A second type of choice is the freedom to choose a health care plan. We do want to choose our hospitals and doctors. But do we really look forward every November to choosing between one of five plans with permutations and combinations of physicians, providers in network and providers out of network? What people really want is a user-friendly system to get what they need.
Finally, the third kind of choice has to do with deciding on whatever tests and treatments you might want as a patient. But that element of choice has to be carefully handled no matter what kind of system we have because those choices affect cost. Over the last 10 to 20 years, the pendulum has swung toward patient autonomy — which is a good thing — but it has also swung to the point where doctors sometimes feel they must give patients whatever they want without thinking critically about the risks and benefits. That has led to a huge proportion of money being spent on care that is not only marginally beneficial but is also of no benefit at all. I think that if we had a way to eliminate that — which means using our clinical decision-making skills and saying no when appropriate — we would have more money to spend on care that does matter and that makes a difference.

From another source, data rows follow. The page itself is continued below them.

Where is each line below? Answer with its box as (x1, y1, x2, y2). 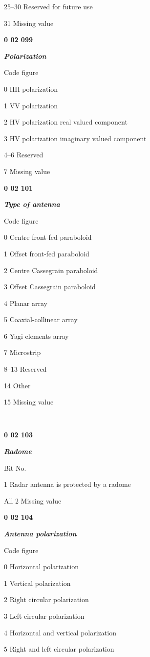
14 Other (4, 380, 31, 390)
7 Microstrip (4, 347, 41, 357)
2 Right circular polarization (4, 594, 89, 605)
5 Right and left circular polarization (4, 644, 114, 654)
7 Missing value (4, 166, 50, 176)
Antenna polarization (4, 529, 77, 538)
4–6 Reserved (4, 150, 43, 160)
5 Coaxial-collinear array (4, 314, 78, 325)

No matter what system we ultimately decide upon, there will have to be mechanisms in place to insure that we spend money wisely.

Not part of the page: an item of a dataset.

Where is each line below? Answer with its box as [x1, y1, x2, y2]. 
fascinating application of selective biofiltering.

Q. So is there anything that is uniquely “American” about our way of approaching health care?
A. Yes. We are unique almost worldwide in that we deny health care coverage to a proportion of our population.
I do not believe there are pivotally important distinctions between our “American values” and those of other Western European and North American countries, and certainly not the kind of distinctions that would prevent us from sorting out our health care system. I don’t think we are as unique as politicians make us out to be. Even if we were that unique, the important thing is to get health care right and not to harp on the uniqueness of the system we come up with.
Q. How would you envision a health care system that is imbued with “American values”?
A. In virtually every opinion poll conducted in recent years, a majority of Americans favor government guaranteed health insurance. While a single-payer system isn’t the only way for the government to guarantee coverage for all, I think one way to think of such a system is to consider it “Medicare for all.”
But such a system would have to be accompanied by a really hard look, led by medical experts and members of the community, at what works and what doesn’t, an assessment of how we can best budget our health care dollars to achieve the best possible health care outcomes. Such a system would take time and there would be hard choices, and not everyone would be happy. But we might come closer than we are to representing the interests of most Americans.